## Material for the task
────────
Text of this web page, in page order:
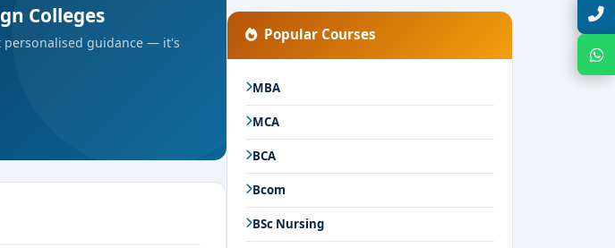
Colleges
personalised guidance — it's
Popular Courses
MBA
MCA
BCA
Bcom
BSc Nursing
Talk with Expert
Chat with Expert
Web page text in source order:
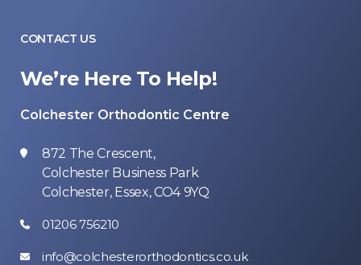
────────
## Prompt
Copy the entries above faithfully and omit every image.

## Task response
Text of this web page, in page order:
Colleges
personalised guidance — it's
Popular Courses
MBA
MCA
BCA
Bcom
BSc Nursing
Talk with Expert
Chat with Expert
Web page text in source order:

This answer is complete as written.